▶ DATA EXTRACTS
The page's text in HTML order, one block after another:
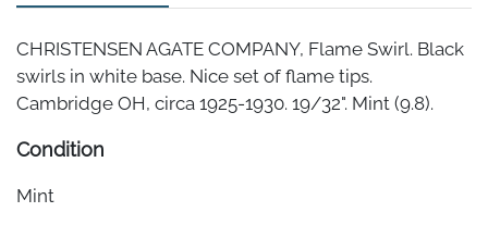
CHRISTENSEN AGATE COMPANY, Flame Swirl. Black
swirls in white base. Nice set of flame tips.
Cambridge OH, circa 1925-1930. 19/32". Mint (9.8).
Condition
Mint

▶ REQUIREMENT
If a picture appears among the entries, omit it and reproduce everything else exactly.

▶ FINISHED EXERCISE
The page's text in HTML order, one block after another:
CHRISTENSEN AGATE COMPANY, Flame Swirl. Black
swirls in white base. Nice set of flame tips.
Cambridge OH, circa 1925-1930. 19/32". Mint (9.8).
Condition
Mint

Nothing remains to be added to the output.